(Records from a dataset)
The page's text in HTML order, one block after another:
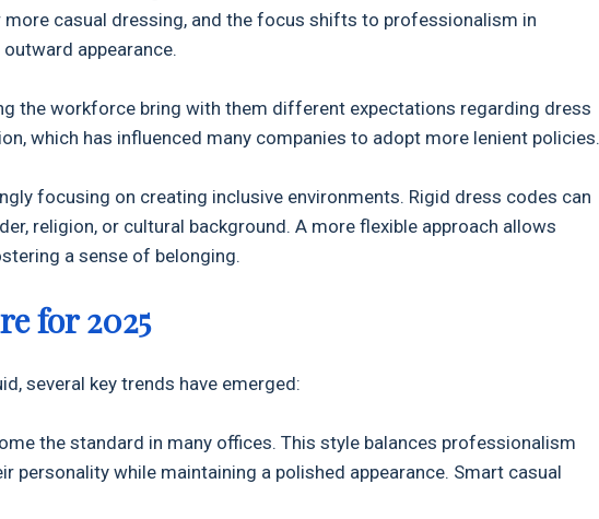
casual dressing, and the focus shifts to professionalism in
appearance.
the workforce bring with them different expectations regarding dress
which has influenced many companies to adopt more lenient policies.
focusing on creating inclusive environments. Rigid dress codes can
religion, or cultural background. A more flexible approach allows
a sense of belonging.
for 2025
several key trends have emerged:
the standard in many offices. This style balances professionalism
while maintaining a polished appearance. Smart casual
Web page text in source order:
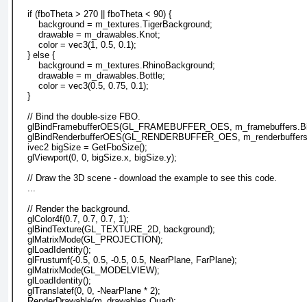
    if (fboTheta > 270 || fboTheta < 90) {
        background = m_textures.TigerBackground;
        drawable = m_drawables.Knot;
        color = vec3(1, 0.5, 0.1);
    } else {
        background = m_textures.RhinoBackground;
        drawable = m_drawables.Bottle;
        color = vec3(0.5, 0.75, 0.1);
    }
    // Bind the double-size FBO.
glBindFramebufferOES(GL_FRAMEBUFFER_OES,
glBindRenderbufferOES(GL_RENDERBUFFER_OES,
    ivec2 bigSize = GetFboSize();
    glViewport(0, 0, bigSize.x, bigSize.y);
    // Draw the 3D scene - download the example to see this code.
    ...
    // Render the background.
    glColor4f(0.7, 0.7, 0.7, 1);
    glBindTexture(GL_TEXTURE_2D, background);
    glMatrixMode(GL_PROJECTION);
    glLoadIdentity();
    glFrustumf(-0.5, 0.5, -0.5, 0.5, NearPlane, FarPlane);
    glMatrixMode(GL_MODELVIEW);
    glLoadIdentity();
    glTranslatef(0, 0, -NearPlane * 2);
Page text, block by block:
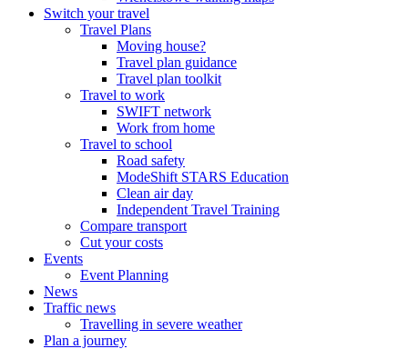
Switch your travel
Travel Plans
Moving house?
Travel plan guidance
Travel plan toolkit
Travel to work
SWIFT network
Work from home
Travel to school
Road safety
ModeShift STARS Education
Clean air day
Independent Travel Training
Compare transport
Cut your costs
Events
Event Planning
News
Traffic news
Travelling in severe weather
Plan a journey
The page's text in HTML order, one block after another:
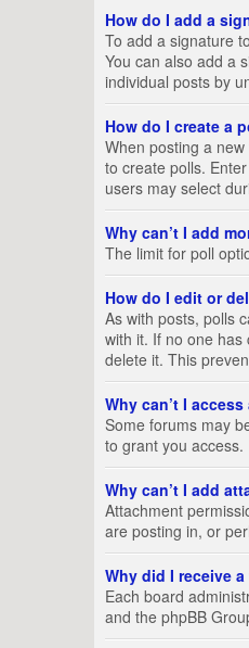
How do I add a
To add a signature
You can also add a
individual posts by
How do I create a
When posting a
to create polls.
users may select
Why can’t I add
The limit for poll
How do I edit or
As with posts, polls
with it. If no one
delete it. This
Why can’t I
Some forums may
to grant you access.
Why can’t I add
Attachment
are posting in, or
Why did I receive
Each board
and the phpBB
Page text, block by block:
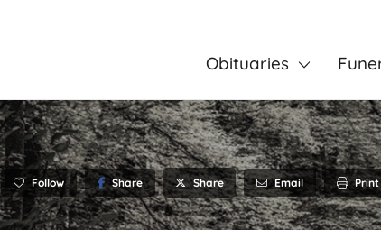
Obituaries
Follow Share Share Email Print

-- YOUR TASK --
What is the number of lines in the data that include "casual"? Respond with that number and no other text.

-- TASK OUTPUT --
2